**RECORDS FOR THIS TASK:**
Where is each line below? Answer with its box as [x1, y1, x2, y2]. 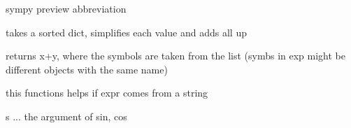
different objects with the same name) [6, 62, 168, 76]
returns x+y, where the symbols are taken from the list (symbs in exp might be [6, 48, 345, 63]
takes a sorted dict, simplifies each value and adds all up [6, 24, 247, 39]
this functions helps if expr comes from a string [6, 85, 208, 100]
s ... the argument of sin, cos [6, 108, 127, 123]
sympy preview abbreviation [6, 1, 127, 15]
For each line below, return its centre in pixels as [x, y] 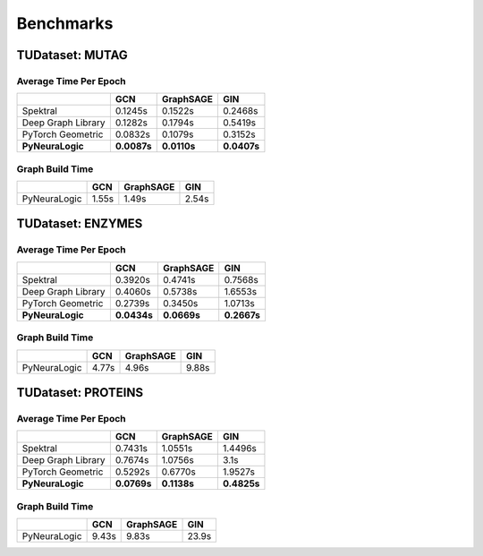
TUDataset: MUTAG [72, 55]
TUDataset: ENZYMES [80, 224]
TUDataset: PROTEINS [80, 393]
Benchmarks [65, 23]
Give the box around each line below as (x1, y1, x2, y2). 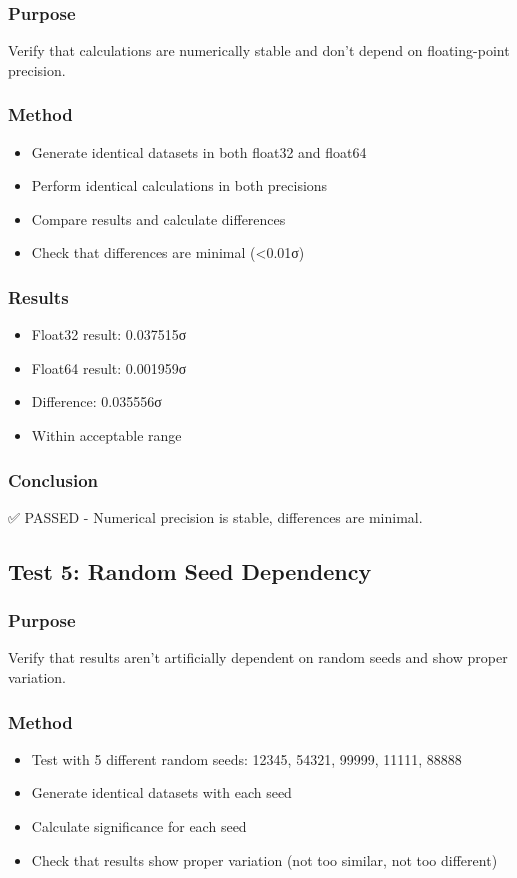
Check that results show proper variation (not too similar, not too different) (31, 849, 498, 870)
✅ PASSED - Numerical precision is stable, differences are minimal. (8, 506, 423, 527)
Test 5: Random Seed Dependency (8, 555, 372, 586)
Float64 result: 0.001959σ (31, 357, 187, 378)
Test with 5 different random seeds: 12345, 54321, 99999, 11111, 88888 (31, 748, 462, 769)
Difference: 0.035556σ (31, 391, 162, 412)
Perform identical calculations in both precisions (31, 175, 328, 196)
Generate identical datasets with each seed (31, 782, 292, 803)
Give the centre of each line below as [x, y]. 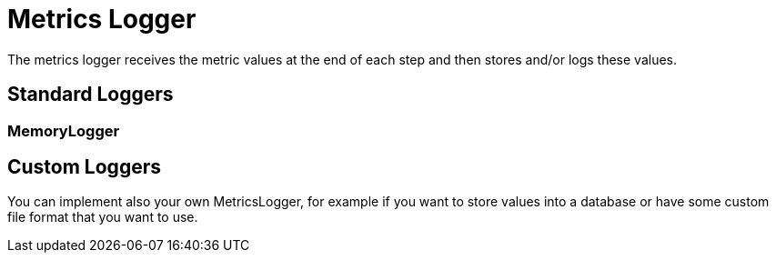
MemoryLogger [64, 130]
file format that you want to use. [103, 217]
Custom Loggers [84, 167]
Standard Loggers [91, 95]
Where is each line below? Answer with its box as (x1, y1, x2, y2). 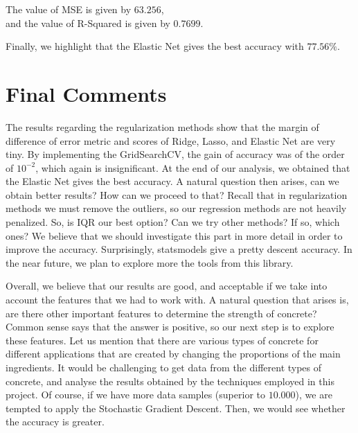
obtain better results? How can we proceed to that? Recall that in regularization (6, 187, 348, 202)
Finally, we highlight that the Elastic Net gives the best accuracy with (6, 39, 304, 53)
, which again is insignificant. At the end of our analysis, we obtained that (35, 160, 350, 175)
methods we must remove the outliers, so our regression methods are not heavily (6, 201, 347, 215)
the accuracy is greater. (6, 414, 105, 429)
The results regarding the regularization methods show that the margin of (6, 119, 319, 134)
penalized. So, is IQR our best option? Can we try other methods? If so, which (6, 215, 340, 229)
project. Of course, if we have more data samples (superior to (6, 387, 265, 402)
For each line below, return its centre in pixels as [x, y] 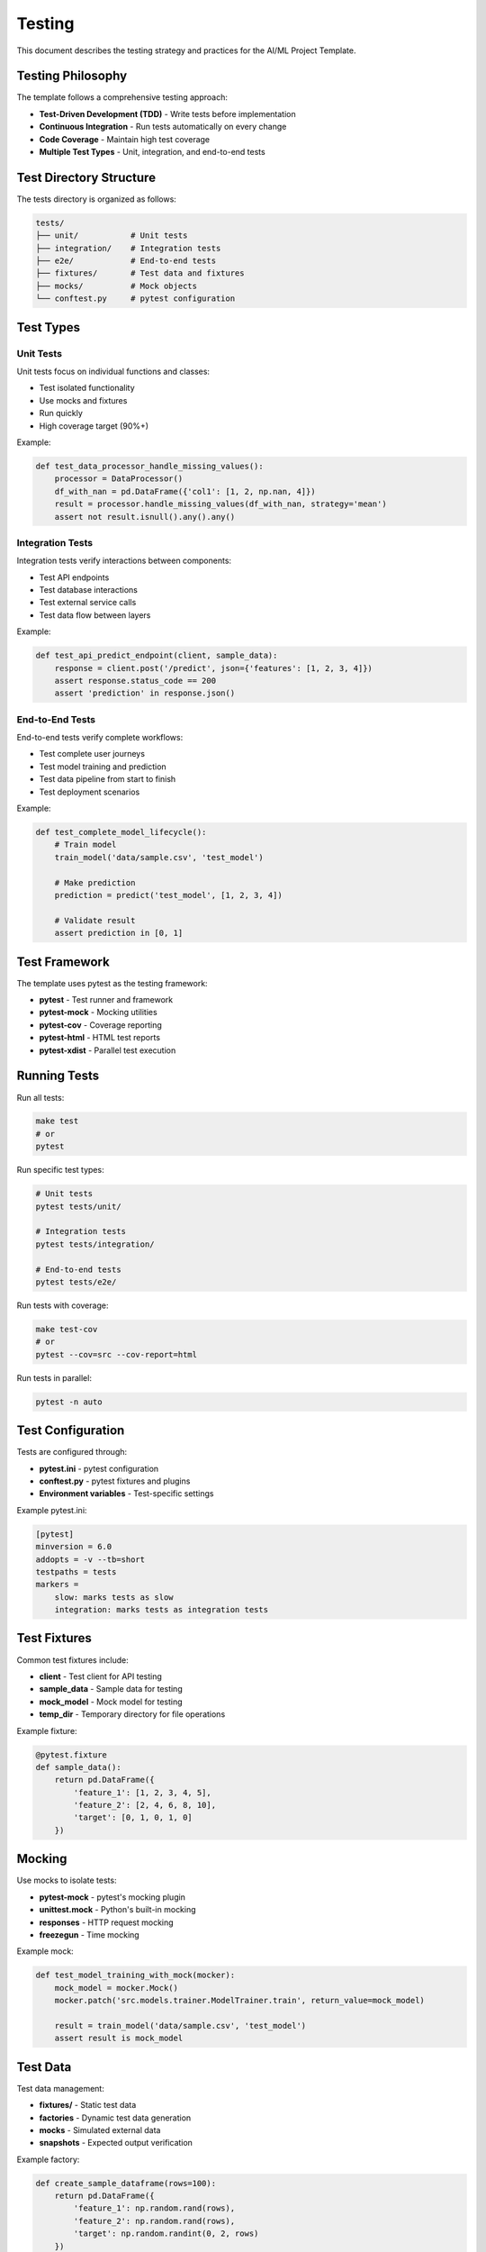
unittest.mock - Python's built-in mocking [118, 1910]
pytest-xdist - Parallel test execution [108, 1050]
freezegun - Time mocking [89, 1934]
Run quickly [61, 413]
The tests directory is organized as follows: [97, 199]
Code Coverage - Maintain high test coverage [125, 139]
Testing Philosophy [72, 76]
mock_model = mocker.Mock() [117, 1988]
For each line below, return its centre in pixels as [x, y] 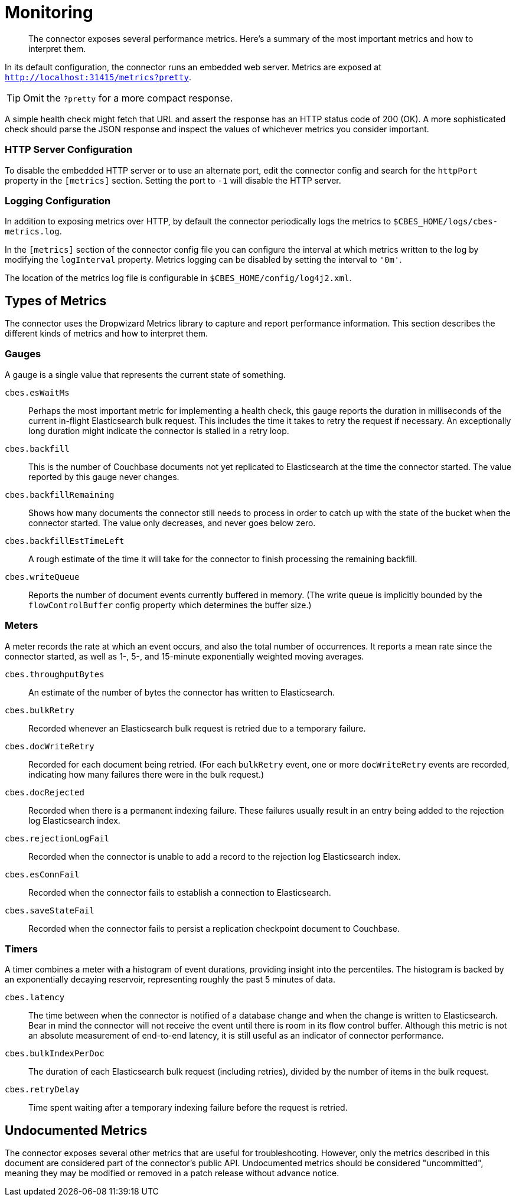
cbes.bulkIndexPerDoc [55, 1054]
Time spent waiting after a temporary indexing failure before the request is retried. [188, 1108]
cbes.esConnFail [42, 874]
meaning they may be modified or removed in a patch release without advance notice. [172, 1173]
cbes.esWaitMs [37, 392]
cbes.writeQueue [42, 577]
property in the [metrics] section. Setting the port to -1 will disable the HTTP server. [173, 180]
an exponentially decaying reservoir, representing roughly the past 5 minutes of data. [170, 980]
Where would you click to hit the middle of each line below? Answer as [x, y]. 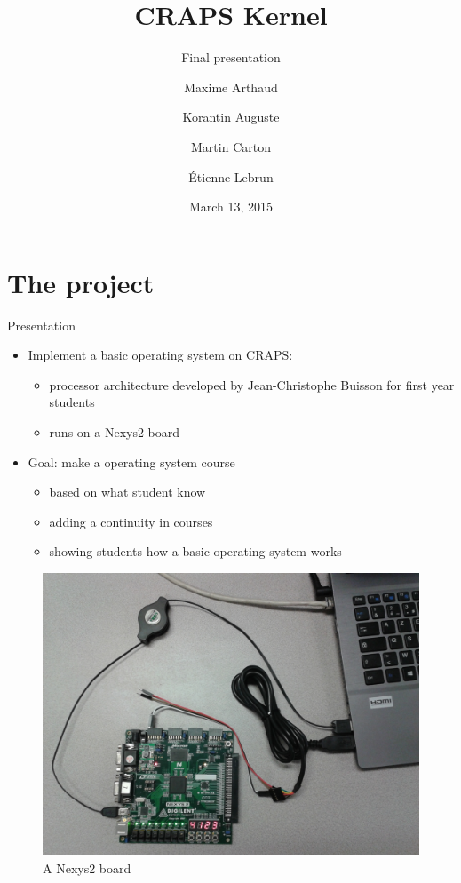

**DESCRIPTION OF THE TASK:** Keep only the lines of the listing that contain the word "results", and copy them.

**SOLUTION FOR THIS PROBLEM:**
Check that results show proper variation (not too similar, not too different) (31, 849, 498, 870)
obtain better results? How can we proceed to that? Recall that in regularization (6, 187, 348, 202)
The results regarding the regularization methods show that the margin of (6, 119, 319, 134)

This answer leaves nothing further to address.